Chegados, as crianças gritaram Aleluia, o quinteiro lançou umas moedas ao ar e eles desunharam-se pelo chão para ver quem apanhava mais. O padre entrou dentro de casa com o Tomé. Beberam mais um copo de vinho que era “sangue de Cristo” e falaram do tempo que estava mal para a agricultura, como se o senhor prior pudesse interceder junto de S. Pedro e mudar os climas.
Comeram uma fatia de bolo de azeite e umas bolachas.
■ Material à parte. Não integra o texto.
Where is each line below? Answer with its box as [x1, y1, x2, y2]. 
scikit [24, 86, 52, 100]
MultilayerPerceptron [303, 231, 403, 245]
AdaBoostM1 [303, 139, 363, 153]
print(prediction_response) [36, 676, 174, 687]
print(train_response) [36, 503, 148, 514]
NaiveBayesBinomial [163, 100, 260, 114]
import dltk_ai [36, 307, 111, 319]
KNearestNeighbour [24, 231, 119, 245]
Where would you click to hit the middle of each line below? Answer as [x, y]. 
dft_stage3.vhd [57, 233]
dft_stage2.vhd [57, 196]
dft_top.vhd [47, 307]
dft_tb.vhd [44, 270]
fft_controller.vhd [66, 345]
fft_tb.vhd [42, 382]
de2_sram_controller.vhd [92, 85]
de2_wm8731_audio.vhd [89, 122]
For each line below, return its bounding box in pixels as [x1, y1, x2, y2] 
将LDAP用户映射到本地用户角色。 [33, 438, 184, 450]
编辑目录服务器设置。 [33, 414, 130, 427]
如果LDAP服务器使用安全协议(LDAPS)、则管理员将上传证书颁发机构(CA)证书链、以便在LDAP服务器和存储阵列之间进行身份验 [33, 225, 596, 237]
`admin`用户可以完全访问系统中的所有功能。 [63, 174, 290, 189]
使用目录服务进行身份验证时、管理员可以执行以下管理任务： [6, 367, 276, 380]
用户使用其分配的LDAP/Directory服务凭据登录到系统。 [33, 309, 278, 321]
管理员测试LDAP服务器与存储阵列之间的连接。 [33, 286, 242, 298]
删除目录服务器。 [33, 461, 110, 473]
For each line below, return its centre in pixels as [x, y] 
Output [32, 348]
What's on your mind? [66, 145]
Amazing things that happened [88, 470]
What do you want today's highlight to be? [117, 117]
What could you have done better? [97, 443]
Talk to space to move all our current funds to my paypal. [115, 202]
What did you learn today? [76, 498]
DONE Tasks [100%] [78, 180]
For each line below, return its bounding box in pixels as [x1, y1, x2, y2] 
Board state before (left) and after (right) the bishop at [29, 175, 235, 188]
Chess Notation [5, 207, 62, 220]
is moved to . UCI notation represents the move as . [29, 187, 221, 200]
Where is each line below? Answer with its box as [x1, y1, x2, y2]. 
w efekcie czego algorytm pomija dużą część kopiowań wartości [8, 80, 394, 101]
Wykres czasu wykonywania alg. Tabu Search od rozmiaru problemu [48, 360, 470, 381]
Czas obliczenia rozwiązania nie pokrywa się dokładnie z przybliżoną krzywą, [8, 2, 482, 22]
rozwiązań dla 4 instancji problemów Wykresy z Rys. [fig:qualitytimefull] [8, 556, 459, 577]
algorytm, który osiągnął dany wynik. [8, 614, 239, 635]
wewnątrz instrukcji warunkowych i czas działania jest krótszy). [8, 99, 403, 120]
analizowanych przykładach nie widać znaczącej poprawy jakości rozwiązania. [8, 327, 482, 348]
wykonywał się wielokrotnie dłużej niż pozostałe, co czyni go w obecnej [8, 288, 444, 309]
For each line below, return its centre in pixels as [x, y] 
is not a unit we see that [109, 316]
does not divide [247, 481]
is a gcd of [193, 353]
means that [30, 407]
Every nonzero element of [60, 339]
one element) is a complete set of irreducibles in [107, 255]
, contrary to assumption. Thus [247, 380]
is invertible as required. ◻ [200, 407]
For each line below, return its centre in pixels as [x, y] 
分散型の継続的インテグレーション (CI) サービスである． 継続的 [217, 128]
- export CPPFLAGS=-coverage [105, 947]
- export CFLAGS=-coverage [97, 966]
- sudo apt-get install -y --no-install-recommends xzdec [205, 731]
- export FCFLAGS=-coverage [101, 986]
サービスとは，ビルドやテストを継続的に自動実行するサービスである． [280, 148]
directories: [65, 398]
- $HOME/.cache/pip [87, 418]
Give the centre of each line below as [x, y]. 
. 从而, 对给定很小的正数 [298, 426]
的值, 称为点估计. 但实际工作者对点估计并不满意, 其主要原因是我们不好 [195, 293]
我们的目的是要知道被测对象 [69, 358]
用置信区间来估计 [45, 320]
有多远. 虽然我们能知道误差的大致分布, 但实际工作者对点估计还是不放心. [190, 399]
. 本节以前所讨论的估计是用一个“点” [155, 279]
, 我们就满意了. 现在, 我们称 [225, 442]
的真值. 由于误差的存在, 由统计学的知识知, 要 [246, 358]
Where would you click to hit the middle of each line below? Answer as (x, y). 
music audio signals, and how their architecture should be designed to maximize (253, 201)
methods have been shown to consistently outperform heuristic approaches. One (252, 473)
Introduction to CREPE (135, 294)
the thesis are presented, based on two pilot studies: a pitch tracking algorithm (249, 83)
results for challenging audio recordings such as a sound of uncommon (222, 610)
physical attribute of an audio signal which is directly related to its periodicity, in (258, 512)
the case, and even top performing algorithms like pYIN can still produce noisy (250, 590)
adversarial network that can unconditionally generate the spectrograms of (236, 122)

O agricultor deu a sua ajuda, uns dinheiritos que tinha guardado numa bandeja, cobertos por folhas de oliveira, para que não vissem o real valor que dava (em muitas casas era mesmo só folhas de oliveira, no meio não ia dinheiro nenhum, mas sempre se disfarçava perante Deus a triste pobreza).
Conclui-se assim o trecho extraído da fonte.